Ce bail a été consenti et accepté moyennant un loyer annuel de 62 400 francs, payable chaque mois à terme échu.
Ce bail a été renouvelé selon un avenant du 26 juin 2007 ayant pris effet au 1er octobre 2006 pour une nouvelle durée de neuf ans qui s’est donc terminée le 30 septembre 2015. D’un commun accord, le loyer annuel était fixé à la somme de 10 122,96 €.
Depuis le 1er octobre 2015, le bail s’est prolongé tacitement en application de l’article L. 145-9 du Code de commerce. Ainsi, le loyer est déplafonné et doit être fixé à la valeur locative.
Selon une expertise judiciaire en date du 24 février 2010, le local disposerait d’une surface pondérée de 97 m² et sa valeur locative s’établirait a minima à 310 € par m² compte tenu de l’emplacement et des prix pratiqués dans le voisinage soit 30 000 € par an à compter du 1er octobre 2015.
Par exploit d’huissier en date du 03 mars 2022, la S.C.I. SAINTE MARIE a fait signifier une requête aux fins de fixation d’une date d’audience devant le Juge des loyers commerciaux aux fins de fixation du loyer de renouvellement à la somme de 30 000 € par an à compter du 30 octobre 2021 avec intérêts à compter de la demande en Justice et application de l’article 1154 du Code civil et à titre subsidiaire, a sollicité une expertise.

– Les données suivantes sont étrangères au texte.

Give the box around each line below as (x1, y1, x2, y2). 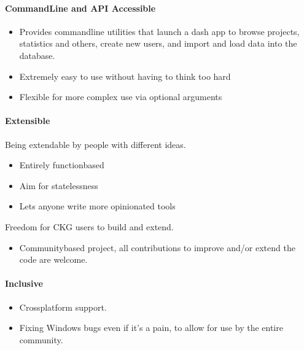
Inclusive (5, 277, 43, 290)
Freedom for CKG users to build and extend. (5, 220, 174, 233)
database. (19, 49, 55, 61)
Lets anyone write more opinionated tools (19, 200, 176, 212)
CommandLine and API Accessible (5, 1, 156, 14)
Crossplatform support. (19, 300, 107, 313)
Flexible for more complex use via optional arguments (19, 90, 222, 103)
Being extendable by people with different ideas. (5, 138, 186, 150)
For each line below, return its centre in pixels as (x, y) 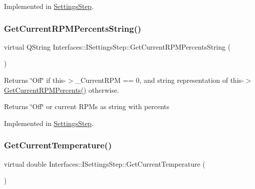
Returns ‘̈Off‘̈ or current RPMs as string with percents (87, 106)
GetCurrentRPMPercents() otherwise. (62, 90)
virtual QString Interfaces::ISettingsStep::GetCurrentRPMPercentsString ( (117, 46)
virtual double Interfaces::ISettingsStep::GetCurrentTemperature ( (105, 163)
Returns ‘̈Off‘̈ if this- (35, 80)
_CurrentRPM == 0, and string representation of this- (159, 80)
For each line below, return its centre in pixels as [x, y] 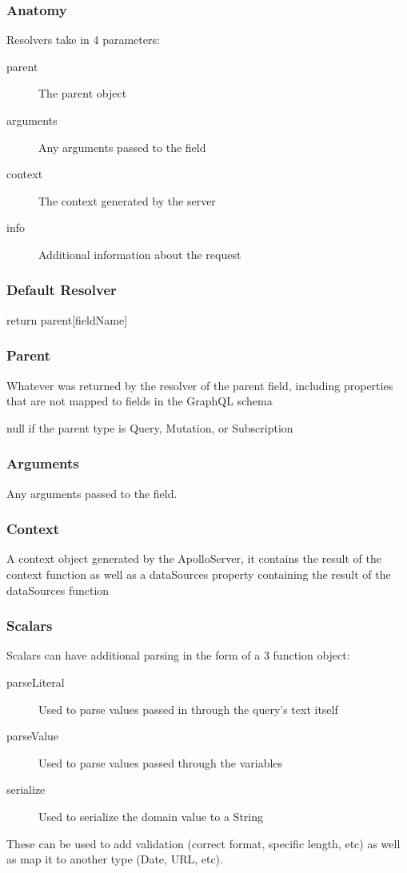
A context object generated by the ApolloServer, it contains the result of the [194, 558]
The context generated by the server [127, 200]
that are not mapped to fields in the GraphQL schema [140, 401]
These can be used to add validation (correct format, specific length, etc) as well [203, 843]
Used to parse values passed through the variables [161, 762]
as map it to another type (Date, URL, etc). [115, 859]
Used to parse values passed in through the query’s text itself [188, 709]
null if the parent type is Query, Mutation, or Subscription [150, 427]
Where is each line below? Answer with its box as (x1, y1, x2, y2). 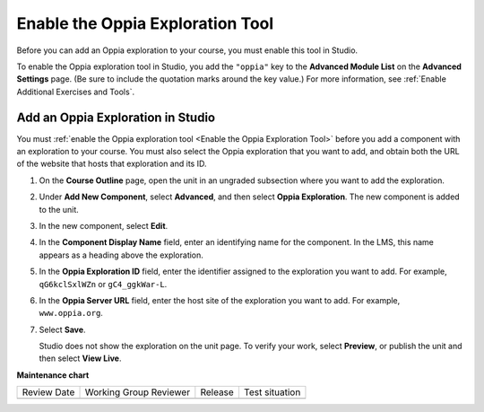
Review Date (22, 386, 75, 399)
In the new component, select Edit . (39, 220, 169, 231)
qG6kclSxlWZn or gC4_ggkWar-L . (39, 278, 168, 289)
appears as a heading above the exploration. (39, 250, 203, 260)
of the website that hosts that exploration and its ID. (16, 158, 207, 170)
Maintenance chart (16, 369, 90, 381)
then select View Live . (39, 353, 122, 364)
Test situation (243, 386, 301, 399)
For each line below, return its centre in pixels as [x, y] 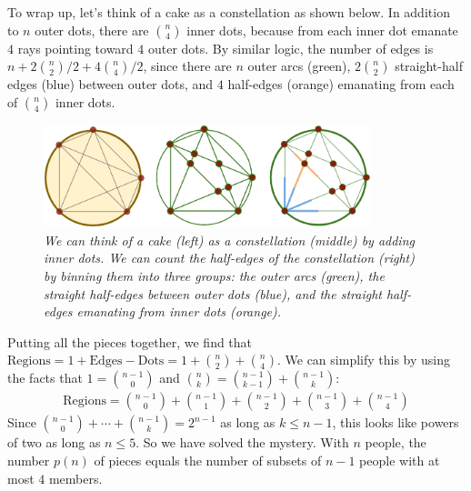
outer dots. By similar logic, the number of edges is [291, 48]
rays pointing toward [75, 48]
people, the [396, 442]
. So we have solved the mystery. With [242, 442]
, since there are [187, 66]
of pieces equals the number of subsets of [208, 460]
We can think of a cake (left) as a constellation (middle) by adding [229, 240]
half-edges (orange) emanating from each [341, 84]
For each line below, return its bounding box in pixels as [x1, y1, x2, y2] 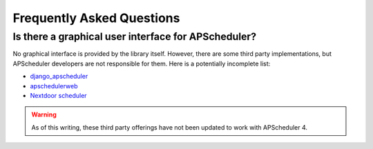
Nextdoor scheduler [30, 91, 87, 99]
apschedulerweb [30, 81, 78, 90]
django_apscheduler [30, 72, 88, 81]
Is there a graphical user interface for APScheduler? [12, 30, 257, 43]
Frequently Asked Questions [12, 10, 180, 26]
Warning [31, 110, 57, 119]
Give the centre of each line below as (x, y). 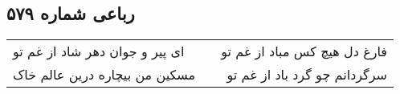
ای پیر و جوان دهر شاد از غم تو (99, 51)
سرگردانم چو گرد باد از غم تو (307, 75)
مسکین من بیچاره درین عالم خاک (104, 75)
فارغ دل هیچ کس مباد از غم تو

Selon jugement du 14 octobre 2022, le Juge des loyers commerciaux a fixé le loyer provisoire au montant du loyer en cours et ordonné une expertise judiciaire.
Le rapport d’expertise a été reçu au greffe le 29 juin 2023.
Selon mémoire n°2 enregistré au greffe le 17 mai 2024, la S.C.I. SAINTE MARIE sollicite :
— La fixation du loyer de renouvellement à la somme de 25 710 € à compter du 1er octobre 2021 avec intérêts au taux légal à compter de chaque échéance mensuelle et application des dispositions de l’article 1343-2 du Code civil ;
— La condamnation du CABINET BENEDIC au paiement de la somme de 3 000 € en application des dispositions de l’article 700 du Code de procédure civile, outre les dépens lesquels comprendront les frais d’expertise judiciaire.
Selon mémoire après expertise n°2, la S.A.S. CABINET BENEDIC conclut au débouté de l’intégralité des demandes de la société SAINTE MARIE et demande la fixation du loyer à la somme de 11 279,80 € HT et hors charges par an, à compter du 1er octobre 2021, date d’effet du renouvellement. Elle sollicite la condamnation de la S.C.I. SAINTE MARIE au paiement de la somme de 3 000 € en application des dispositions de l’article 700 du Code de procédure civile, outre les dépens. Elle demande enfin que l’exécution provisoire soit écartée.
MOTIVATION
Sur la demande en révision du montant du loyer à la valeur locative
Selon les dispositions de l’article L.145-10 du Code de commerce, à défaut de congé, le locataire qui veut obtenir le renouvellement de son bail doit en faire la demande soit dans les six mois qui précèdent l’expiration du bail, soit, le cas échéant, à tout moment au cours de sa prolongation.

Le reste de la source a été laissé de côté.